1) count and WBpaper list of papers that are in gp_annotation.ace and are NOT in exp_paper that have exp_goid NOT null.

Example: 
56 WBpapers in gp_annotation.ace that are not in ExprOA:
WBPaper00000076
WBPaper00003456
WBPaper00023456
WBPaper00056789
..

‘these are the papers that have been curated for GO_CC and not in ExprOA_CC’


2) count and WBpaper list of papers that have exp_goid NOT null and are not in the gp_annotation.ace

Example: 
nn WBpapers in ExprOA not in gp_annotation.ace:
WBPaper00000076
WBPaper00003456
WBPaper00023456
WBPaper00056789
..

‘these are the papers that have been curated for ExprOA_CC and not in GO_CC’
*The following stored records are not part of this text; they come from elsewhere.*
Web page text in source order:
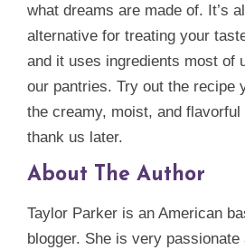
what dreams are made of. It’s
alternative for treating your
and it uses ingredients most of
our pantries. Try out the recipe
the creamy, moist, and flavorful
thank us later.
About The Author
Taylor Parker is an American
blogger. She is very passionate
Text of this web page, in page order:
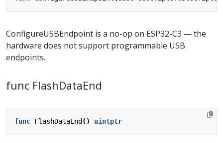
ConfigureUSBEndpoint is a no-op on ESP32-C3 — the
hardware does not support programmable USB
endpoints.
func FlashDataEnd
func FlashDataEnd () uintptr
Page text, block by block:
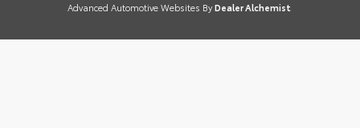
Advanced Automotive Websites By Dealer Alchemist
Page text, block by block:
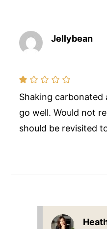
Jellybean
Shaking
go well. Would not
should be revisited
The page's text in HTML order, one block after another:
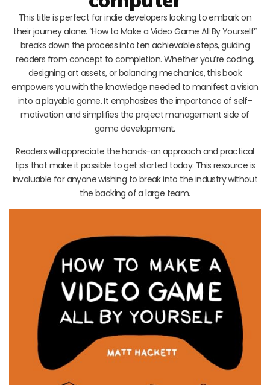
This title is perfect for indie developers looking to embark on
their journey alone. “How to Make a Video Game All By Yourself”
breaks down the process into ten achievable steps, guiding
readers from concept to completion. Whether you’re coding,
designing art assets, or balancing mechanics, this book
empowers you with the knowledge needed to manifest a vision
into a playable game. It emphasizes the importance of self-
motivation and simplifies the project management side of
game development.
Readers will appreciate the hands-on approach and practical
tips that make it possible to get started today. This resource is
invaluable for anyone wishing to break into the industry without
the backing of a large team.
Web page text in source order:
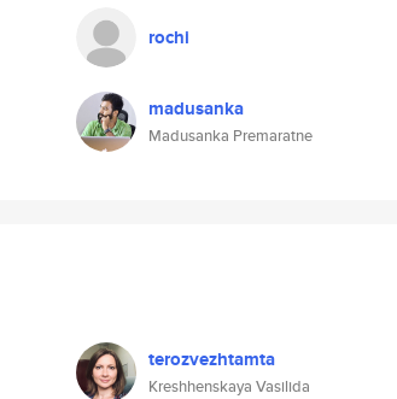
rochi
madusanka
Madusanka Premaratne
terozvezhtamta
Kreshhenskaya Vasilida
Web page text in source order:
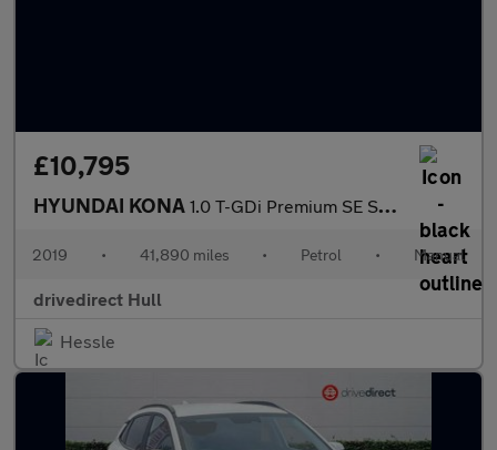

3) for papers that are in gp_annotation.ace (in Reference "WBPaper000nnnnn”) that have matching  exp_paper IDs for which exp_goid IS NOT null

*compare ‘GO_term "GO:000nnnn”’ in the gp_annotation.ace and exp_goid in ExprOA and output:

a) count and WBpaper list of papers that have matching GO annotations
b) count and WBpaper list of papers that have NOT matching GO annotations

Example matching: 
nn WBpapers in ExprOA and in gp_annotation.ace with matching annotations:
WBPaper00000076
WBPaper00003456
WBPaper00023456
WBPaper00056789
…

Example NOT matching: 
nn WBpapers in ExprOA and in gp_annotation.ace with non-matching annotations:
WBPaper00000098: gene1 LegoCC <‘GO_term "GO:000nnnn”’>; ExprOACC <exp_goid>
WBPaper00000098: gene2 LegoCC <‘GO_term "GO:000nnnn”’>; ExprOACC <null>
WBPaper00000098: gene3 LegoCC <null>; ExprOACC <exp_goid>

for the genes that have lego GO_CC and no GO term annotation in OA we should import (only IDA) objects that should be further evaluated by Expression curator to add transgene antibody info, should be labeled with Kimberly as curator and have a no dump.